Each entry in participants describes how to extract one participant from a row.

Argument	Purpose
`role`	One of `catalyst`, `co_catalyst`, `reactant`, `substrate`, `product`, `intermediate`, `transition_state`, `solvent`, `additive`
`name_template`	`format`-style template for the participant's display name. `{label}` available
`label`	Override the label substituted into `name_template`. Defaults to the dict key
`smiles_col`	Row column containing the participant's SMILES
`inchi_col`	Alternative to SMILES; either is enough to load the participant
`inchi_key_col`	Row column with InChI key (used for dedup; not enough on its own to identify)
`structure_col`	Row column containing the participant's XYZ path (set by `attach_structures`)
`mw_col`	Row column with molecular weight; otherwise computed
`formula_col`	Row column with molecular formula; otherwise computed
`step_from`	Reaction-coordinate position. Use for intermediates, products
`step_to`	End of a transition arc. Set both `step_from` and `step_to` for transition states
`display_preview`	Whether to show this participant in card previews. Default `True`

A participant that has neither SMILES, InChI, nor a structure is silently skipped for that row — there's no way to identify the molecule.

XYZ-only participants

When a participant carries only structure_col (no SMILES, no InChI), load_reactions infers SMILES from the XYZ block via the xyz_to_smiles converter before deriving chemistry inline. The default is RDKitXyzToSmiles(); pass any callable to override:

from lcmd_db.apps.molecules.services.conversion import RDKitXyzToSmiles

load_reactions(
    participants=participants,
    xyz_to_smiles=RDKitXyzToSmiles(charge=-1),
)

load_reactions(
    participants=participants,
    xyz_to_smiles=lambda xyz: my_inference(xyz),
)

Conversion is best-effort — when it fails, the participant keeps its XYZ file but downstream chemistry fields stay empty.

Load step

load_reactions(
    participants=participants,
    reaction_name_template="Reaction {idx}",       # default
    reaction_description_template=None,            # optional
    get_participants_fn=None,                      # optional, see below
    xyz_to_smiles=None,                            # optional, see XYZ-only above
)

reaction_name_template and reaction_description_template are formatted with the row dict plus an idx (0-based row index).

Conditional participants

Some rows have more participants than others — common when several CSVs are merged. Pass get_participants_fn to pick keys per row:

def pick(row, idx):
    keys = ["catalyst", "substrate", "product"]
    if row.get("_in_srs"):           # marker column from read_csvs_merged
        keys += ["int1", "ts1", "int2"]
    return keys

load_reactions(participants=all_participants, get_participants_fn=pick)

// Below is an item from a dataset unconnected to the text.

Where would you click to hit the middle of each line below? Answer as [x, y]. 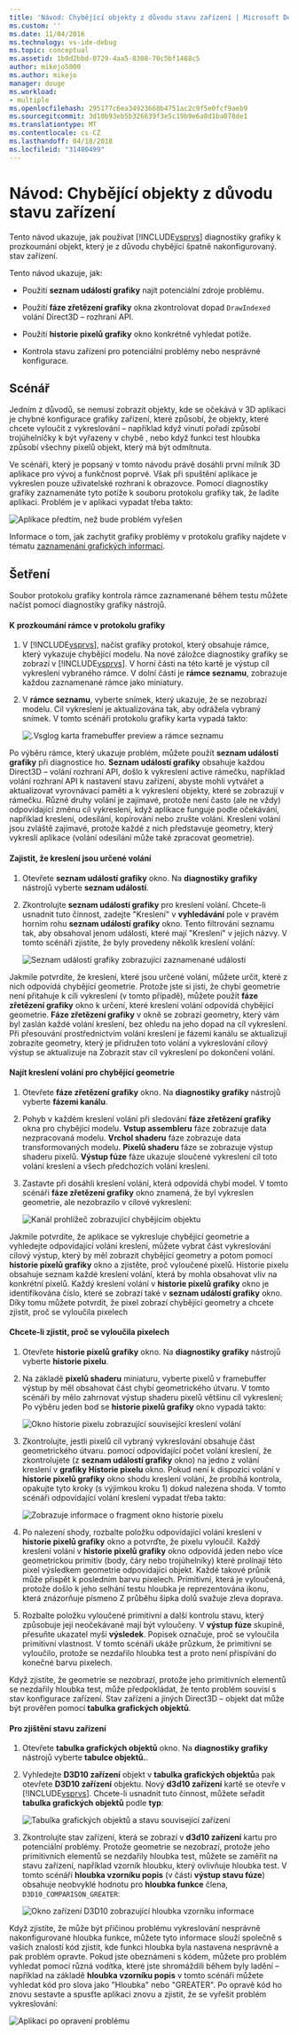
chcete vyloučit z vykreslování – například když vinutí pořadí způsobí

The _in_srs marker comes from CSVSpec(marker="_in_srs", ...) in read_csvs_merged — see Advanced pipelines.

Display configuration

The reaction card on the web UI previews one or more participants. By default the system picks for you; override when it picks the wrong one:

from lcmd_db.core.lib.importers import ReactionDisplayConfig

reaction_display_config = ReactionDisplayConfig(
    preview_participants=["int2"],   # participant keys, in priority order
    max_preview_participants=1,
)

Putting it together

Reference example: apps/backend/lcmd_db/registry/subsets/pictet_spengler.py — five merged CSVs, 13 participants across three reaction tiers, conditional get_participants_fn, explicit display config.